Segment Start: Supplied records

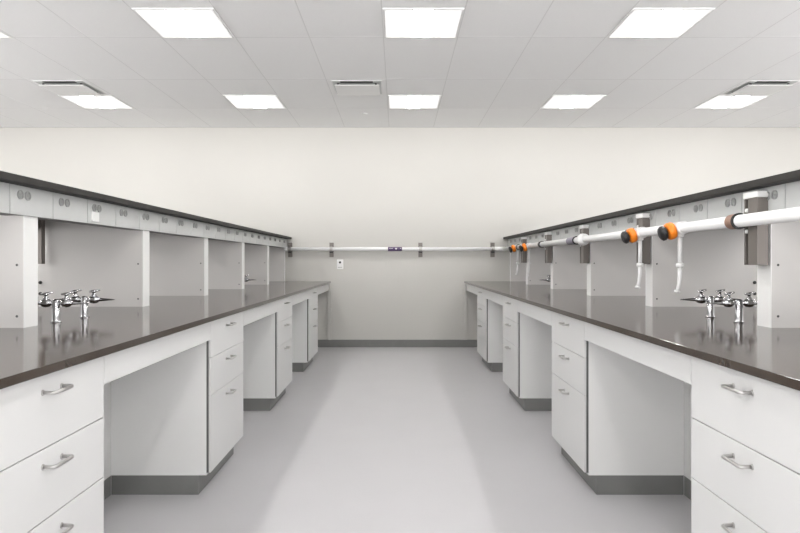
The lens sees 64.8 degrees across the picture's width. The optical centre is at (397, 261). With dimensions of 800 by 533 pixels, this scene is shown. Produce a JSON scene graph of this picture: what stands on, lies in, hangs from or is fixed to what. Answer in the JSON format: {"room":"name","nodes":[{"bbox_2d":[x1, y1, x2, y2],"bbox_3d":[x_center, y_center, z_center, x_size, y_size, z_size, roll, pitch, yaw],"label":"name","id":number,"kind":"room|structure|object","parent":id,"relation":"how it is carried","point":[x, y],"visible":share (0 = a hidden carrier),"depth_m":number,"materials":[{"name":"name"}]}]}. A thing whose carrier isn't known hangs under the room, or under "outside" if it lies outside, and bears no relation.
{"room":"science laboratory","nodes":[
{"label":"science laboratory","id":0,"kind":"room"},
{"bbox_2d":[0,182,286,247],"bbox_3d":[-1.871,-0.251,4.891,0.670,0.120,7.896,0,0,0],"label":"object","id":1,"kind":"object","parent":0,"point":[15,200],"visible":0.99,"depth_m":3.35,"materials":[{"name":"grey paint"}]},
{"bbox_2d":[17,190,23,198],"bbox_3d":[-1.542,-0.273,2.577,0.006,0.038,0.038,0,0,0],"label":"receptacle","id":2,"kind":"object","parent":1,"relation":"attached to","point":[20,193],"depth_m":2.58,"materials":[{"name":"grey plastic"}]},
{"bbox_2d":[25,192,30,200],"bbox_3d":[-1.542,-0.273,2.629,0.006,0.038,0.038,0,0,0],"label":"receptacle","id":3,"kind":"object","parent":1,"relation":"attached to","point":[27,194],"depth_m":2.63,"materials":[{"name":"grey plastic"}]},
{"bbox_2d":[38,220,44,263],"bbox_3d":[-2.145,-0.148,3.797,0.022,0.326,0.040,0,0,0],"label":"conduit","id":4,"kind":"object","parent":1,"relation":"attached to","point":[41,223],"visible":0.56,"depth_m":3.78,"materials":[{"name":"grey metal"}]},
{"bbox_2d":[59,198,63,205],"bbox_3d":[-1.542,-0.273,2.892,0.006,0.038,0.038,0,0,0],"label":"receptacle","id":5,"kind":"object","parent":1,"relation":"attached to","point":[61,200],"depth_m":2.89,"materials":[{"name":"grey plastic"}]},
{"bbox_2d":[65,199,69,206],"bbox_3d":[-1.542,-0.273,2.943,0.006,0.038,0.038,0,0,0],"label":"receptacle","id":6,"kind":"object","parent":1,"relation":"attached to","point":[67,201],"depth_m":2.95,"materials":[{"name":"grey plastic"}]},
{"bbox_2d":[92,204,96,211],"bbox_3d":[-1.542,-0.273,3.206,0.006,0.038,0.038,0,0,0],"label":"receptacle","id":7,"kind":"object","parent":1,"relation":"attached to","point":[94,206],"depth_m":3.21,"materials":[{"name":"grey plastic"}]},
{"bbox_2d":[91,212,98,221],"bbox_3d":[-1.540,-0.227,3.211,0.009,0.048,0.070,0,0,0],"label":"outlet","id":8,"kind":"object","parent":1,"relation":"attached to","point":[94,215],"depth_m":3.20,"materials":[{"name":"white plastic"}]},
{"bbox_2d":[0,171,291,238],"bbox_3d":[-1.875,-0.326,4.870,0.781,0.029,7.939,0,0,0],"label":"shelf","id":9,"kind":"object","parent":1,"relation":"on","point":[6,177],"visible":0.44,"depth_m":3.23,"materials":[{"name":"plastic"}]},
{"bbox_2d":[104,347,690,532],"bbox_3d":[0.000,1.250,2.120,15.200,0.100,13.440,0,0,0],"label":"floor","id":10,"kind":"structure","parent":0,"point":[361,439],"depth_m":3.60,"materials":[{"name":"grey plastic"}]},
{"bbox_2d":[0,356,103,532],"bbox_3d":[-1.198,0.751,1.761,0.550,0.898,0.612,0,0,0],"label":"base cabinet","id":11,"kind":"object","parent":10,"relation":"on","point":[52,424],"visible":0.98,"depth_m":1.77,"materials":[{"name":"white laminate"}]},
{"bbox_2d":[0,281,330,388],"bbox_3d":[-1.877,0.289,4.870,1.885,0.025,7.939,0,0,0],"label":"countertop","id":12,"kind":"structure","parent":11,"relation":"on","point":[28,353],"depth_m":2.72,"materials":[{"name":"stone"}]},
{"bbox_2d":[0,215,37,327],"bbox_3d":[-1.875,-0.018,2.674,0.639,0.588,0.102,0,0,0],"label":"divider panel","id":13,"kind":"object","parent":12,"relation":"on","point":[18,234],"visible":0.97,"depth_m":2.62,"materials":[{"name":"grey laminate"}]},
{"bbox_2d":[38,291,88,322],"bbox_3d":[-1.550,0.206,2.860,0.300,0.140,0.044,0,0,0],"label":"turret","id":14,"kind":"object","parent":12,"relation":"on","point":[45,302],"visible":0.79,"depth_m":2.85,"materials":[{"name":"silver metal"}]},
{"bbox_2d":[59,289,114,317],"bbox_3d":[-1.550,0.206,3.120,0.300,0.140,0.044,0,0,0],"label":"turret","id":15,"kind":"object","parent":12,"relation":"on","point":[93,298],"visible":0.84,"depth_m":3.11,"materials":[{"name":"silver metal"}]},
{"bbox_2d":[38,220,148,306],"bbox_3d":[-1.875,-0.018,3.898,0.639,0.588,0.108,0,0,0],"label":"divider panel","id":16,"kind":"object","parent":12,"relation":"on","point":[115,262],"visible":0.91,"depth_m":3.85,"materials":[{"name":"grey laminate"}]},
{"bbox_2d":[104,322,209,383],"bbox_3d":[-0.972,0.352,2.654,0.020,0.102,1.171,0,0,0],"label":"rail","id":17,"kind":"object","parent":12,"relation":"attached to","point":[121,363],"visible":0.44,"depth_m":2.46,"materials":[{"name":"white laminate"}]},
{"bbox_2d":[149,233,207,295],"bbox_3d":[-1.875,-0.018,5.128,0.639,0.588,0.102,0,0,0],"label":"divider panel","id":18,"kind":"object","parent":12,"relation":"on","point":[178,265],"visible":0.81,"depth_m":5.08,"materials":[{"name":"grey laminate"}]},
{"bbox_2d":[208,239,243,288],"bbox_3d":[-1.875,-0.018,6.355,0.639,0.588,0.102,0,0,0],"label":"divider panel","id":19,"kind":"object","parent":12,"relation":"on","point":[225,259],"visible":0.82,"depth_m":6.31,"materials":[{"name":"grey laminate"}]},
{"bbox_2d":[244,275,253,281],"bbox_3d":[-1.600,0.206,6.460,0.300,0.140,0.044,0,0,0],"label":"turret","id":20,"kind":"object","parent":12,"relation":"on","point":[246,279],"visible":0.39,"depth_m":6.45,"materials":[{"name":"silver metal"}]},
{"bbox_2d":[244,244,268,284],"bbox_3d":[-1.875,-0.018,7.582,0.639,0.588,0.102,0,0,0],"label":"divider panel","id":21,"kind":"object","parent":12,"relation":"on","point":[256,257],"visible":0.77,"depth_m":7.53,"materials":[{"name":"grey laminate"}]},
{"bbox_2d":[243,300,277,325],"bbox_3d":[-0.972,0.352,4.497,0.020,0.102,1.123,0,0,0],"label":"rail","id":22,"kind":"object","parent":12,"relation":"attached to","point":[254,314],"visible":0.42,"depth_m":4.39,"materials":[{"name":"white laminate"}]},
{"bbox_2d":[269,247,284,280],"bbox_3d":[-1.885,-0.018,8.804,0.620,0.588,0.068,0,0,0],"label":"divider panel","id":23,"kind":"object","parent":12,"relation":"on","point":[276,255],"visible":0.19,"depth_m":8.77,"materials":[{"name":"grey laminate"}]},
{"bbox_2d":[292,290,308,304],"bbox_3d":[-0.972,0.352,6.308,0.020,0.102,1.083,0,0,0],"label":"rail","id":24,"kind":"object","parent":12,"relation":"attached to","point":[297,298],"visible":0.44,"depth_m":6.25,"materials":[{"name":"white laminate"}]},
{"bbox_2d":[318,284,328,294],"bbox_3d":[-0.972,0.352,8.225,0.020,0.102,1.227,0,0,0],"label":"rail","id":25,"kind":"object","parent":12,"relation":"attached to","point":[324,288],"visible":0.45,"depth_m":8.19,"materials":[{"name":"white laminate"}]},
{"bbox_2d":[102,382,110,499],"bbox_3d":[-1.483,0.751,2.654,0.020,0.898,1.171,0,0,0],"label":"panel","id":26,"kind":"object","parent":10,"relation":"on","point":[107,387],"visible":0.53,"depth_m":3.20,"materials":[{"name":"white laminate"}]},
{"bbox_2d":[111,311,242,494],"bbox_3d":[-1.198,0.751,3.587,0.550,0.898,0.695,0,0,0],"label":"base cabinet","id":27,"kind":"object","parent":10,"relation":"on","point":[177,419],"visible":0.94,"depth_m":3.24,"materials":[{"name":"white laminate"}]},
{"bbox_2d":[243,296,291,410],"bbox_3d":[-1.198,0.751,5.412,0.550,0.898,0.705,0,0,0],"label":"base cabinet","id":28,"kind":"object","parent":10,"relation":"on","point":[267,341],"visible":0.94,"depth_m":5.06,"materials":[{"name":"white laminate"}]},
{"bbox_2d":[292,287,317,371],"bbox_3d":[-1.198,0.751,7.230,0.550,0.898,0.760,0,0,0],"label":"base cabinet","id":29,"kind":"object","parent":10,"relation":"on","point":[304,313],"visible":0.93,"depth_m":6.85,"materials":[{"name":"white laminate"}]},
{"bbox_2d":[477,287,502,371],"bbox_3d":[1.198,0.751,7.230,0.550,0.898,0.760,0,0,0],"label":"base cabinet","id":30,"kind":"object","parent":10,"relation":"on","point":[489,313],"visible":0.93,"depth_m":6.85,"materials":[{"name":"white laminate"}]},
{"bbox_2d":[503,296,551,410],"bbox_3d":[1.198,0.751,5.412,0.550,0.898,0.705,0,0,0],"label":"base cabinet","id":31,"kind":"object","parent":10,"relation":"on","point":[527,341],"visible":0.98,"depth_m":5.06,"materials":[{"name":"white laminate"}]},
{"bbox_2d":[552,311,683,494],"bbox_3d":[1.198,0.751,3.587,0.550,0.898,0.695,0,0,0],"label":"base cabinet","id":32,"kind":"object","parent":10,"relation":"on","point":[618,420],"visible":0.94,"depth_m":3.24,"materials":[{"name":"white laminate"}]},
{"bbox_2d":[684,382,692,499],"bbox_3d":[1.483,0.751,2.654,0.020,0.898,1.171,0,0,0],"label":"panel","id":33,"kind":"object","parent":10,"relation":"on","point":[687,387],"visible":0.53,"depth_m":3.20,"materials":[{"name":"white laminate"}]},
{"bbox_2d":[691,356,799,532],"bbox_3d":[1.198,0.751,1.761,0.550,0.898,0.612,0,0,0],"label":"base cabinet","id":34,"kind":"object","parent":10,"relation":"on","point":[745,428],"visible":0.96,"depth_m":1.76,"materials":[{"name":"white laminate"}]},
{"bbox_2d":[464,281,799,390],"bbox_3d":[1.877,0.289,4.870,1.885,0.025,7.939,0,0,0],"label":"countertop","id":35,"kind":"structure","parent":34,"relation":"on","point":[766,353],"depth_m":2.64,"materials":[{"name":"stone"}]},
{"bbox_2d":[466,284,476,294],"bbox_3d":[0.972,0.352,8.225,0.020,0.102,1.227,0,0,0],"label":"rail","id":36,"kind":"object","parent":35,"relation":"attached to","point":[470,288],"visible":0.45,"depth_m":8.19,"materials":[{"name":"white laminate"}]},
{"bbox_2d":[486,290,502,304],"bbox_3d":[0.972,0.352,6.308,0.020,0.102,1.083,0,0,0],"label":"rail","id":37,"kind":"object","parent":35,"relation":"attached to","point":[497,298],"visible":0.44,"depth_m":6.25,"materials":[{"name":"white laminate"}]},
{"bbox_2d":[510,250,525,280],"bbox_3d":[1.885,-0.018,8.804,0.620,0.588,0.068,0,0,0],"label":"divider panel","id":38,"kind":"object","parent":35,"relation":"on","point":[521,276],"visible":0.19,"depth_m":8.77,"materials":[{"name":"grey laminate"}]},
{"bbox_2d":[517,300,551,325],"bbox_3d":[0.972,0.352,4.497,0.020,0.102,1.123,0,0,0],"label":"rail","id":39,"kind":"object","parent":35,"relation":"attached to","point":[540,314],"visible":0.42,"depth_m":4.39,"materials":[{"name":"white laminate"}]},
{"bbox_2d":[526,247,550,284],"bbox_3d":[1.875,-0.018,7.582,0.639,0.588,0.102,0,0,0],"label":"divider panel","id":40,"kind":"object","parent":35,"relation":"on","point":[539,270],"visible":0.42,"depth_m":7.53,"materials":[{"name":"grey laminate"}]},
{"bbox_2d":[541,275,550,281],"bbox_3d":[1.600,0.206,6.460,0.300,0.140,0.044,0,0,0],"label":"turret","id":41,"kind":"object","parent":35,"relation":"on","point":[548,279],"visible":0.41,"depth_m":6.45,"materials":[{"name":"silver metal"}]},
{"bbox_2d":[551,244,586,288],"bbox_3d":[1.875,-0.018,6.355,0.639,0.588,0.102,0,0,0],"label":"divider panel","id":42,"kind":"object","parent":35,"relation":"on","point":[567,272],"visible":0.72,"depth_m":6.31,"materials":[{"name":"grey laminate"}]},
{"bbox_2d":[587,239,645,295],"bbox_3d":[1.875,-0.018,5.128,0.639,0.588,0.102,0,0,0],"label":"divider panel","id":43,"kind":"object","parent":35,"relation":"on","point":[612,270],"visible":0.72,"depth_m":5.08,"materials":[{"name":"grey laminate"}]},
{"bbox_2d":[585,322,690,383],"bbox_3d":[0.972,0.352,2.654,0.020,0.102,1.171,0,0,0],"label":"rail","id":44,"kind":"object","parent":35,"relation":"attached to","point":[673,363],"visible":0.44,"depth_m":2.46,"materials":[{"name":"white laminate"}]},
{"bbox_2d":[646,228,756,306],"bbox_3d":[1.875,-0.018,3.898,0.639,0.588,0.108,0,0,0],"label":"divider panel","id":45,"kind":"object","parent":35,"relation":"on","point":[713,260],"visible":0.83,"depth_m":3.85,"materials":[{"name":"grey laminate"}]},
{"bbox_2d":[680,289,735,317],"bbox_3d":[1.550,0.206,3.120,0.300,0.140,0.044,0,0,0],"label":"turret","id":46,"kind":"object","parent":35,"relation":"on","point":[700,298],"visible":0.81,"depth_m":3.11,"materials":[{"name":"silver metal"}]},
{"bbox_2d":[706,291,756,322],"bbox_3d":[1.550,0.206,2.860,0.300,0.140,0.044,0,0,0],"label":"turret","id":47,"kind":"object","parent":35,"relation":"on","point":[728,302],"visible":0.86,"depth_m":2.85,"materials":[{"name":"silver metal"}]},
{"bbox_2d":[757,221,799,327],"bbox_3d":[1.875,-0.018,2.674,0.639,0.588,0.102,0,0,0],"label":"divider panel","id":48,"kind":"object","parent":35,"relation":"on","point":[778,282],"visible":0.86,"depth_m":2.62,"materials":[{"name":"grey laminate"}]},
{"bbox_2d":[0,127,799,339],"bbox_3d":[0.000,-0.342,8.890,15.400,3.283,0.100,0,0,0],"label":"wall","id":49,"kind":"structure","parent":0,"point":[312,186],"depth_m":8.84,"materials":[{"name":"white paint"}]},
{"bbox_2d":[288,242,292,256],"bbox_3d":[-1.500,-0.170,8.787,0.060,0.216,0.105,0,0,0],"label":"wall bracket","id":50,"kind":"object","parent":49,"relation":"attached to","point":[290,244],"visible":0.99,"depth_m":8.80,"materials":[{"name":"grey metal"}]},
{"bbox_2d":[328,290,330,339],"bbox_3d":[-0.950,0.750,8.819,0.050,0.693,0.017,0,0,0],"label":"strip","id":51,"kind":"object","parent":49,"relation":"attached to","point":[329,291],"visible":0.84,"depth_m":8.81,"materials":[{"name":"white paint"}]},
{"bbox_2d":[329,242,333,256],"bbox_3d":[-0.922,-0.170,8.787,0.060,0.216,0.105,0,0,0],"label":"wall bracket","id":52,"kind":"object","parent":49,"relation":"attached to","point":[331,244],"visible":0.99,"depth_m":8.80,"materials":[{"name":"grey metal"}]},
{"bbox_2d":[337,260,342,268],"bbox_3d":[-0.805,0.040,8.829,0.090,0.135,0.022,0,0,0],"label":"wall plate","id":53,"kind":"object","parent":49,"relation":"attached to","point":[339,262],"visible":1,"depth_m":8.83,"materials":[{"name":"white plastic"}]},
{"bbox_2d":[318,340,476,346],"bbox_3d":[0.000,1.148,8.834,15.200,0.104,0.012,0,0,0],"label":"baseboard","id":54,"kind":"structure","parent":49,"relation":"attached to","point":[321,343],"depth_m":8.83,"materials":[{"name":"grey plastic"}]},
{"bbox_2d":[418,242,422,256],"bbox_3d":[0.321,-0.170,8.787,0.060,0.216,0.105,0,0,0],"label":"wall bracket","id":55,"kind":"object","parent":49,"relation":"attached to","point":[419,243],"visible":1,"depth_m":8.80,"materials":[{"name":"grey metal"}]},
{"bbox_2d":[464,290,466,339],"bbox_3d":[0.950,0.750,8.819,0.050,0.693,0.017,0,0,0],"label":"strip","id":56,"kind":"object","parent":49,"relation":"attached to","point":[465,291],"visible":0.84,"depth_m":8.81,"materials":[{"name":"white paint"}]},
{"bbox_2d":[490,242,494,256],"bbox_3d":[1.330,-0.170,8.787,0.060,0.216,0.105,0,0,0],"label":"wall bracket","id":57,"kind":"object","parent":49,"relation":"attached to","point":[492,244],"visible":1,"depth_m":8.80,"materials":[{"name":"grey metal"}]},
{"bbox_2d":[508,181,799,245],"bbox_3d":[1.873,-0.251,4.891,0.667,0.120,7.896,0,0,0],"label":"fascia","id":58,"kind":"object","parent":49,"relation":"attached to","point":[787,195],"visible":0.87,"depth_m":3.32,"materials":[{"name":"grey paint"}]},
{"bbox_2d":[516,237,526,262],"bbox_3d":[1.488,-0.140,7.600,0.115,0.310,0.140,0,0,0],"label":"bracket","id":59,"kind":"object","parent":58,"relation":"attached to","point":[523,239],"visible":0.67,"depth_m":7.53,"materials":[{"name":"grey metal"}]},
{"bbox_2d":[538,232,551,262],"bbox_3d":[1.488,-0.140,6.373,0.115,0.310,0.140,0,0,0],"label":"bracket","id":60,"kind":"object","parent":58,"relation":"attached to","point":[548,235],"visible":0.87,"depth_m":6.31,"materials":[{"name":"grey metal"}]},
{"bbox_2d":[566,225,588,262],"bbox_3d":[1.488,-0.140,5.218,0.115,0.310,0.285,0,0,0],"label":"bracket","id":61,"kind":"object","parent":58,"relation":"attached to","point":[584,250],"visible":0.8,"depth_m":5.08,"materials":[{"name":"grey metal"}]},
{"bbox_2d":[625,213,649,263],"bbox_3d":[1.488,-0.140,3.919,0.115,0.310,0.140,0,0,0],"label":"bracket","id":62,"kind":"object","parent":58,"relation":"attached to","point":[643,220],"visible":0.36,"depth_m":3.85,"materials":[{"name":"grey metal"}]},
{"bbox_2d":[503,169,799,238],"bbox_3d":[1.875,-0.326,4.870,0.781,0.029,7.939,0,0,0],"label":"shelf","id":63,"kind":"object","parent":58,"relation":"on","point":[792,176],"visible":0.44,"depth_m":3.20,"materials":[{"name":"plastic"}]},
{"bbox_2d":[698,204,702,211],"bbox_3d":[1.542,-0.273,3.206,0.006,0.038,0.038,0,0,0],"label":"receptacle","id":64,"kind":"object","parent":58,"relation":"attached to","point":[700,206],"depth_m":3.21,"materials":[{"name":"grey plastic"}]},
{"bbox_2d":[725,199,729,206],"bbox_3d":[1.542,-0.273,2.943,0.006,0.038,0.038,0,0,0],"label":"receptacle","id":65,"kind":"object","parent":58,"relation":"attached to","point":[727,201],"depth_m":2.95,"materials":[{"name":"grey plastic"}]},
{"bbox_2d":[731,198,735,205],"bbox_3d":[1.542,-0.273,2.892,0.006,0.038,0.038,0,0,0],"label":"receptacle","id":66,"kind":"object","parent":58,"relation":"attached to","point":[733,200],"depth_m":2.89,"materials":[{"name":"grey plastic"}]},
{"bbox_2d":[724,191,767,264],"bbox_3d":[1.488,-0.140,2.692,0.115,0.310,0.140,0,0,0],"label":"bracket","id":67,"kind":"object","parent":58,"relation":"attached to","point":[755,237],"visible":0.88,"depth_m":2.65,"materials":[{"name":"grey metal"},{"name":"white plastic"}]},
{"bbox_2d":[284,207,799,250],"bbox_3d":[-0.033,-0.173,4.849,3.091,0.095,7.898,0,0,0],"label":"pipe","id":68,"kind":"object","parent":67,"relation":"attached to","point":[785,215],"visible":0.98,"depth_m":3.67,"materials":[{"name":"white plastic"}]},
{"bbox_2d":[508,245,518,274],"bbox_3d":[1.426,-0.020,7.680,0.145,0.374,0.100,0,0,0],"label":"valve","id":69,"kind":"object","parent":68,"relation":"attached to","point":[512,248],"visible":0.94,"depth_m":7.67,"materials":[{"name":"orange plastic"}]},
{"bbox_2d":[519,243,530,275],"bbox_3d":[1.426,-0.020,7.020,0.145,0.374,0.100,0,0,0],"label":"valve","id":70,"kind":"object","parent":68,"relation":"attached to","point":[523,246],"visible":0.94,"depth_m":7.01,"materials":[{"name":"orange plastic"}]},
{"bbox_2d":[621,227,645,288],"bbox_3d":[1.426,-0.020,3.806,0.145,0.374,0.100,0,0,0],"label":"valve","id":71,"kind":"object","parent":68,"relation":"attached to","point":[631,235],"visible":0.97,"depth_m":3.79,"materials":[{"name":"orange plastic"}]},
{"bbox_2d":[657,221,687,293],"bbox_3d":[1.426,-0.020,3.267,0.145,0.374,0.100,0,0,0],"label":"valve","id":72,"kind":"object","parent":68,"relation":"attached to","point":[670,230],"visible":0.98,"depth_m":3.25,"materials":[{"name":"white plastic"}]},
{"bbox_2d":[771,190,777,198],"bbox_3d":[1.542,-0.273,2.577,0.006,0.038,0.038,0,0,0],"label":"receptacle","id":73,"kind":"object","parent":58,"relation":"attached to","point":[774,193],"depth_m":2.58,"materials":[{"name":"grey plastic"}]},
{"bbox_2d":[0,0,799,126],"bbox_3d":[0.000,-1.933,2.120,15.200,0.100,13.440,0,0,0],"label":"ceiling","id":74,"kind":"structure","parent":0,"point":[464,103],"depth_m":6.05,"materials":[{"name":"tile"}]},
{"bbox_2d":[0,30,11,37],"bbox_3d":[-3.537,-1.879,4.985,0.606,0.008,0.606,0,0,0],"label":"recessed light","id":75,"kind":"object","parent":74,"relation":"in","point":[2,34],"visible":1,"depth_m":5.23,"materials":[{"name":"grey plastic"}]},
{"bbox_2d":[32,80,105,95],"bbox_3d":[-3.537,-1.868,6.820,0.532,0.030,0.532,0,0,0],"label":"ceiling vent","id":76,"kind":"object","parent":74,"relation":"in","point":[60,87],"visible":1,"depth_m":6.73,"materials":[{"name":"grey metal"}]},
{"bbox_2d":[58,95,133,108],"bbox_3d":[-3.537,-1.879,7.425,0.606,0.008,0.606,0,0,0],"label":"recessed light","id":77,"kind":"object","parent":74,"relation":"in","point":[104,101],"visible":0.94,"depth_m":7.43,"materials":[{"name":"white plastic"}]},
{"bbox_2d":[132,8,233,37],"bbox_3d":[-1.672,-1.879,4.985,0.606,0.008,0.606,0,0,0],"label":"recessed light","id":78,"kind":"object","parent":74,"relation":"in","point":[166,22],"visible":1,"depth_m":4.95,"materials":[{"name":"white plastic"}]},
{"bbox_2d":[223,95,285,108],"bbox_3d":[-1.672,-1.879,7.425,0.606,0.008,0.606,0,0,0],"label":"recessed light","id":79,"kind":"object","parent":74,"relation":"in","point":[238,101],"visible":1,"depth_m":7.39,"materials":[{"name":"white plastic"}]},
{"bbox_2d":[331,80,382,95],"bbox_3d":[-0.429,-1.868,6.820,0.532,0.030,0.532,0,0,0],"label":"ceiling vent","id":80,"kind":"object","parent":74,"relation":"in","point":[341,87],"visible":1,"depth_m":6.73,"materials":[{"name":"white plastic"}]},
{"bbox_2d":[0,0,799,126],"bbox_3d":[0.000,-1.883,2.120,15.200,0.001,13.440,0,0,0],"label":"grid","id":81,"kind":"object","parent":74,"relation":"attached to","point":[309,37],"depth_m":6.31,"materials":[{"name":"white metal"}]},
{"bbox_2d":[388,95,440,108],"bbox_3d":[0.193,-1.879,7.425,0.606,0.008,0.606,0,0,0],"label":"recessed light","id":82,"kind":"object","parent":74,"relation":"in","point":[394,101],"visible":1,"depth_m":7.39,"materials":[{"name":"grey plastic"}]},
{"bbox_2d":[383,8,463,37],"bbox_3d":[0.193,-1.879,4.985,0.606,0.008,0.606,0,0,0],"label":"recessed light","id":83,"kind":"object","parent":74,"relation":"in","point":[398,22],"visible":1,"depth_m":4.95,"materials":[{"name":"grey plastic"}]},
{"bbox_2d":[541,95,605,108],"bbox_3d":[2.058,-1.879,7.425,0.606,0.008,0.606,0,0,0],"label":"recessed light","id":84,"kind":"object","parent":74,"relation":"in","point":[555,101],"visible":1,"depth_m":7.39,"materials":[{"name":"white plastic"}]},
{"bbox_2d":[607,8,714,37],"bbox_3d":[2.058,-1.879,4.985,0.606,0.008,0.606,0,0,0],"label":"recessed light","id":85,"kind":"object","parent":74,"relation":"in","point":[640,22],"visible":1,"depth_m":4.95,"materials":[{"name":"white plastic"}]},
{"bbox_2d":[693,95,770,108],"bbox_3d":[3.923,-1.879,7.425,0.606,0.008,0.606,0,0,0],"label":"recessed light","id":86,"kind":"object","parent":74,"relation":"in","point":[719,101],"visible":0.87,"depth_m":7.43,"materials":[{"name":"white plastic"}]},
{"bbox_2d":[724,80,799,95],"bbox_3d":[3.923,-1.868,6.820,0.532,0.030,0.532,0,0,0],"label":"ceiling vent","id":87,"kind":"object","parent":74,"relation":"in","point":[751,87],"visible":1,"depth_m":6.75,"materials":[{"name":"grey metal"}]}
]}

Segment End: Supplied records

Your task:
The lines in the records above that include the word "shelf" must be copied out.

Output for this exercise:
{"bbox_2d":[0,171,291,238],"bbox_3d":[-1.875,-0.326,4.870,0.781,0.029,7.939,0,0,0],"label":"shelf","id":9,"kind":"object","parent":1,"relation":"on","point":[6,177],"visible":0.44,"depth_m":3.23,"materials":[{"name":"plastic"}]},
{"bbox_2d":[503,169,799,238],"bbox_3d":[1.875,-0.326,4.870,0.781,0.029,7.939,0,0,0],"label":"shelf","id":63,"kind":"object","parent":58,"relation":"on","point":[792,176],"visible":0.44,"depth_m":3.20,"materials":[{"name":"plastic"}]},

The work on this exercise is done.